Die Endlösung der Nazifrage


Hallo Bundesinnenminister Dr. Thomas de Maizière,

es ist toll, wie Sie sich gegen „Linksextremismus” engagieren.

Sie verlassen sogar Ihren bequemen Sessel, um das Projekt „Linke Militanz in Geschichte und Gegenwart” der Stasi-Gedenk­stät­te in Ber­lin-Ho­hen­schön­hau­sen zu besuchen.
Wenn es allerdings das Ziel ist, gesellschaftliches Engagement gegen Rechts zu unterbinden, dann läuft hier etwas ziemlich gegen die Wand.

Der Arbeitsauftrag, Argumente zu finden, die die Aussage „Ich bleibe zuhause, denn Gegendemos bringen nichts. Sie werfen die Nazis nur auf und bringen denen mehr Aufmerksamkeit” verdeutlicht, dass Protest nicht gewollt ist.
Leise sein, menschenfeindliche Äußerungen akzeptieren und die Anderen machen lassen, Augen schließen und darauf zu hoffen, dass sich das Problem von alleine löst, ist jedenfalls nicht die Endlösung der Nazifrage.

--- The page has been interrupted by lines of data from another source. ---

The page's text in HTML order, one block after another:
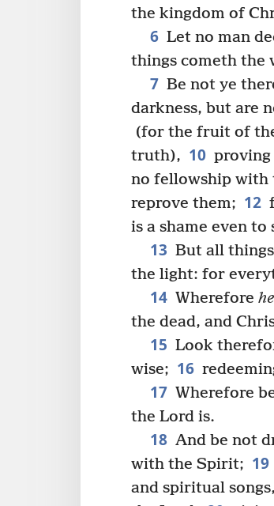
the kingdom of
6 Let no man
things cometh the
7 Be not ye
darkness, but are
(for the fruit of
truth), 10 proving
no fellowship with
reprove them; 12
is a shame even to
13 But all
the light: for
14 Wherefore he
the dead, and
15 Look
wise; 16
17 Wherefore
the Lord is.
18 And be not
with the Spirit; 19
and spiritual
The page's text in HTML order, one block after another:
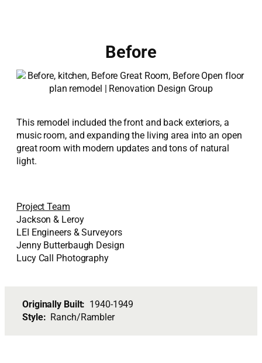
Before
This remodel included the front and back exteriors, a
music room, and expanding the living area into an open
great room with modern updates and tons of natural
light.
Project Team
Jackson & Leroy
LEI Engineers & Surveyors
Jenny Butterbaugh Design
Lucy Call Photography
Originally Built: 1940-1949
Style: Ranch/Rambler
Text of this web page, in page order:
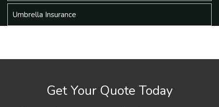
Umbrella Insurance
Get Your Quote Today
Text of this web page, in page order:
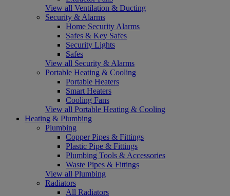
View all Ventilation & Ducting
Security & Alarms
Home Security Alarms
Safes & Key Safes
Security Lights
Safes
View all Security & Alarms
Portable Heating & Cooling
Portable Heaters
Smart Heaters
Cooling Fans
View all Portable Heating & Cooling
Heating & Plumbing
Plumbing
Copper Pipes & Fittings
Plastic Pipe & Fittings
Plumbing Tools & Accessories
Waste Pipes & Fittings
View all Plumbing
Radiators
All Radiators
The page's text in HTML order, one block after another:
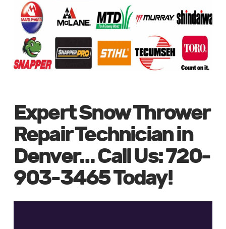
Expert Snow Thrower
Repair Technician in
Denver… Call Us: 720-
903-3465 Today!
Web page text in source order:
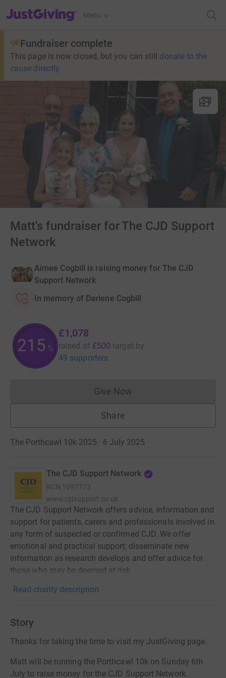
JustGiving’s homepage
Menu
Fundraiser complete
This page is now closed, but you can still donate to the
cause directly
Matt's fundraiser for The CJD Support
Network
Aimee Cogbill is raising money for The CJD
Support Network
In memory of Darlene Cogbill
215 %
£1,078
raised of £500 target by
49 supporters
Give NowDonations cannot currently
Share
The Porthcawl 10k 2025 · 6 July 2025 ·
The CJD Support Network
RCN 1097173
www.cjdsupport.co.uk
The CJD Support Network offers advice, information and
support for patients, carers and professionals involved in
any form of suspected or confirmed CJD. We offer
emotional and practical support; disseminate new
information as research develops and offer advice for
those who may be deemed at risk.
Read charity description
Story
Thanks for taking the time to visit my JustGiving page.
Matt will be running the Porthcawl 10k on Sunday 6th
July to raise money for the CJD Support Network.
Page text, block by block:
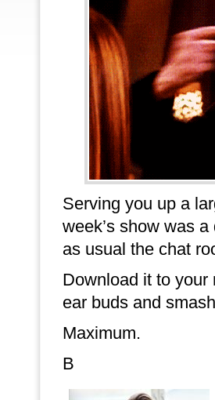
Serving you up a
week’s show was
as usual the chat
Download it to
ear buds and
Maximum.
B
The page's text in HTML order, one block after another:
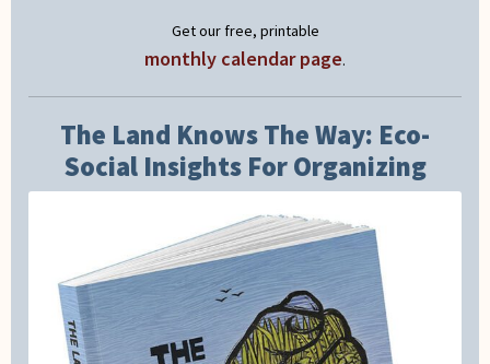
Get our free, printable
monthly calendar page.
The Land Knows The Way: Eco-
Social Insights For Organizing
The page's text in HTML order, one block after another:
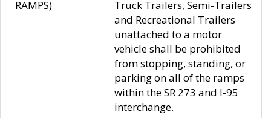
RAMPS)
Truck Trailers, Semi-Trailers
and Recreational Trailers
unattached to a motor
vehicle shall be prohibited
from stopping, standing, or
parking on all of the ramps
within the SR 273 and I-95
interchange.
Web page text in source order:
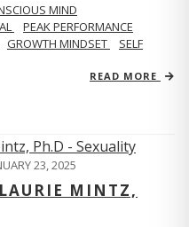
MIND
PEAK PERFORMANCE
GROWTH MINDSET
SELF
READ MORE
23, 2025
MINTZ,
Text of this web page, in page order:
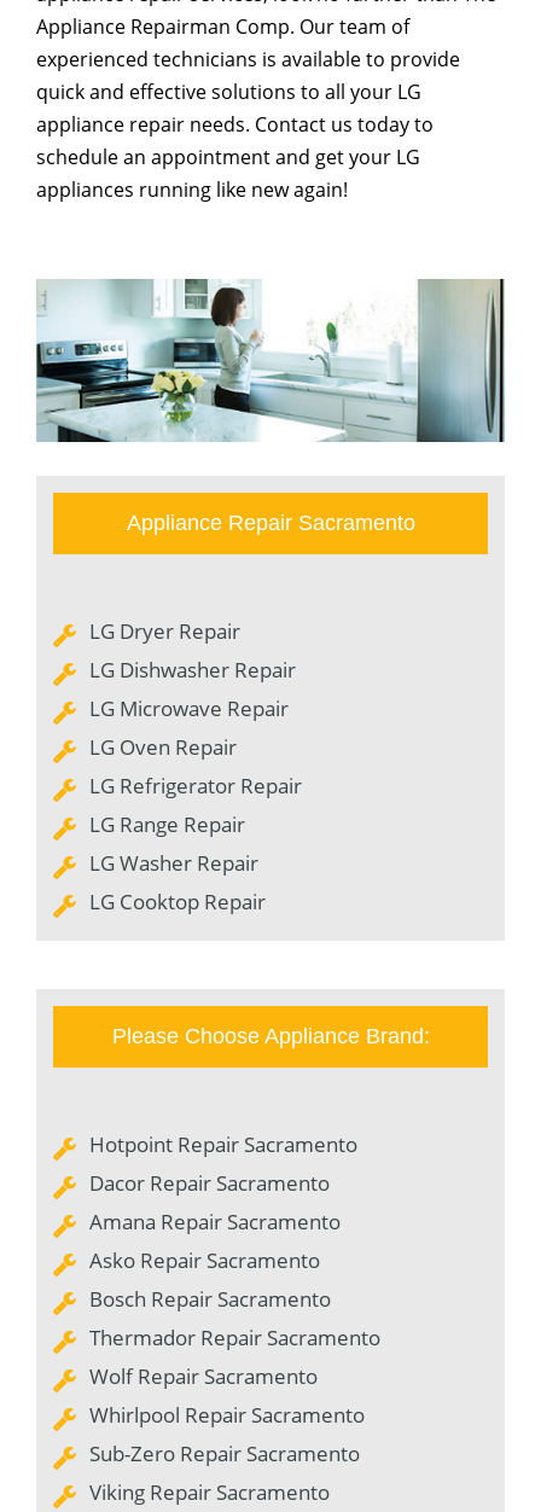
Appliance Repairman Comp. Our team of
experienced technicians is available to provide
quick and effective solutions to all your LG
appliance repair needs. Contact us today to
schedule an appointment and get your LG
appliances running like new again!
Appliance Repair Sacramento
LG Dryer Repair
LG Dishwasher Repair
LG Microwave Repair
LG Oven Repair
LG Refrigerator Repair
LG Range Repair
LG Washer Repair
LG Cooktop Repair
Please Choose Appliance Brand:
Hotpoint Repair Sacramento
Dacor Repair Sacramento
Amana Repair Sacramento
Asko Repair Sacramento
Bosch Repair Sacramento
Thermador Repair Sacramento
Wolf Repair Sacramento
Whirlpool Repair Sacramento
Sub-Zero Repair Sacramento
Viking Repair Sacramento
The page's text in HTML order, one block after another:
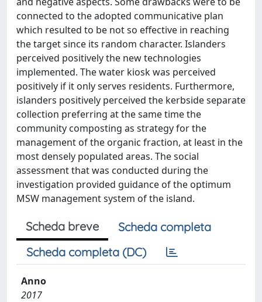
connected to the adopted communicative plan
which resulted to be not so effective in reaching
the target since its random character. Islanders
perceived positively the new technologies
implemented. The water kiosk was perceived
positively if it only serves residents. Furthermore,
islanders positively perceived the kerbside separate
collection preferring at the same time the
community composting as strategy for the
management of the organic fraction, at least in the
most densely populated areas. The social
assessment that was conducted during the
investigation provided guidance of the optimum
MSW management system of the island.
Scheda breve
Scheda completa
Scheda completa (DC)
Anno
2017
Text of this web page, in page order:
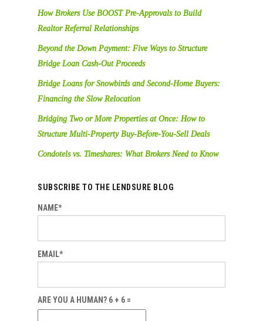
How Brokers Use BOOST Pre-Approvals to Build
Realtor Referral Relationships
Beyond the Down Payment: Five Ways to Structure
Bridge Loan Cash-Out Proceeds
Bridge Loans for Snowbirds and Second-Home Buyers:
Financing the Slow Relocation
Bridging Two or More Properties at Once: How to
Structure Multi-Property Buy-Before-You-Sell Deals
Condotels vs. Timeshares: What Brokers Need to Know
SUBSCRIBE TO THE LENDSURE BLOG
NAME*
EMAIL*
ARE YOU A HUMAN? 6 + 6 =

Gilt es nicht vielmehr den Rechtspopulisten und -extremisten ganz klar Grenzen aufzuzeigen? Der Gesellschaft zu verdeutlichen, dass es sich bei den marschierenden Kameraden nicht um die Mehrheit handelt? Sollten wir nicht zeigen, dass linker Protest eben nicht ausschließlich der „schwarze Block” ist, sondern es sich viel mehr um Protest einer bunten Mischung empathiefähiger Menschen aus der breiten Gesellschaftsmitte handelt?
Nein, wir sollten unseren Kindern nicht beibringen, den Mund zu halten, sondern viel mehr, ihn aufzumachen und zu widersprechen.
Denn durch Abwarten und Zuschauen kommen wir nicht weiter. Ganz im Gegenteil: Wir geben den Rechtspopulisten die Möglichkeit ihre Parolen in der Gesellschaft unwidersprochen zu positionieren, und erst dadurch erlangen sie uneingeschränkte Aufmerksamkeit.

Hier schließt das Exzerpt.